== Exercise material ==

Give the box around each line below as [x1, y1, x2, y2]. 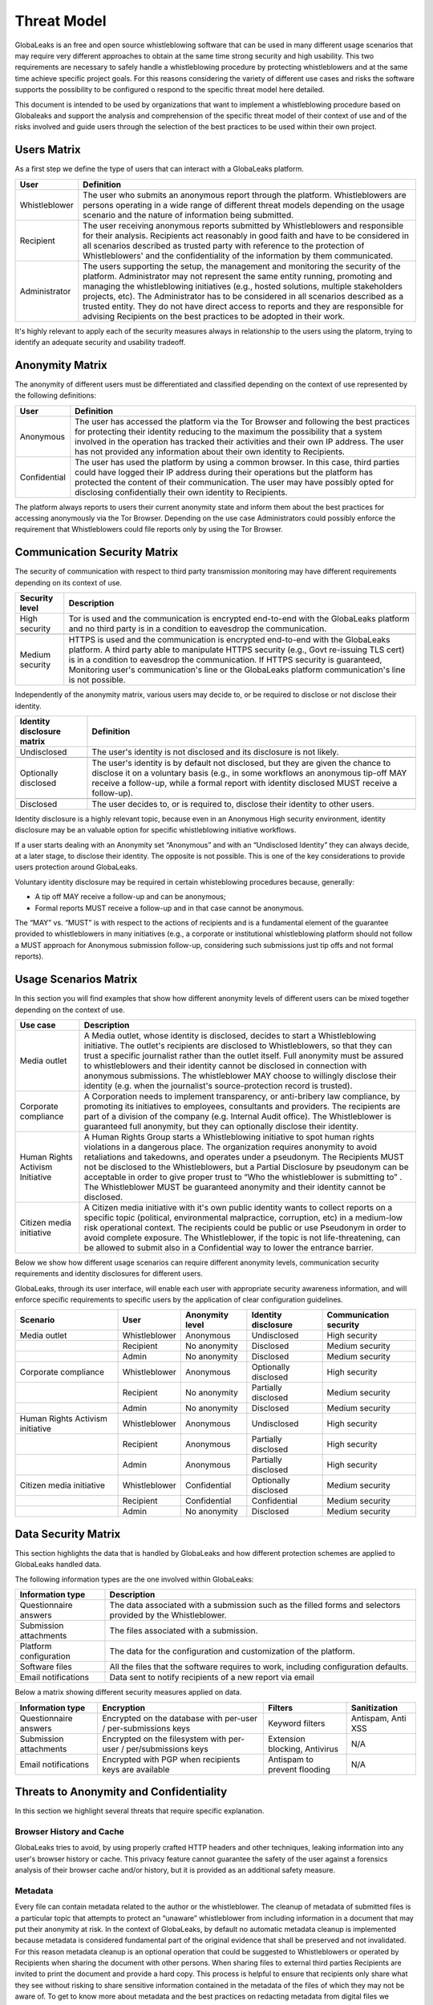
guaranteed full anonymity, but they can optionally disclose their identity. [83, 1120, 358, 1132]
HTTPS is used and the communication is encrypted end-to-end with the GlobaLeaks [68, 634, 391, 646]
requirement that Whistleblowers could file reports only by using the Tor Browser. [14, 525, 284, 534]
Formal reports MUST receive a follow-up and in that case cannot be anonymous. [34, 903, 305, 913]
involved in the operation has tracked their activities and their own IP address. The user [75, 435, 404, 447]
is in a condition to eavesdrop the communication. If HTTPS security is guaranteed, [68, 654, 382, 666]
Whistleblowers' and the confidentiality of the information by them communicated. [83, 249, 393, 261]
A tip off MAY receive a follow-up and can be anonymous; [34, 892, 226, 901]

== To do ==
Wherever the string "communication" occurs in the entries, copy that whole line.

== Output ==
HTTPS is used and the communication is encrypted end-to-end with the GlobaLeaks [68, 634, 391, 646]
is in a condition to eavesdrop the communication. If HTTPS security is guaranteed, [68, 654, 382, 666]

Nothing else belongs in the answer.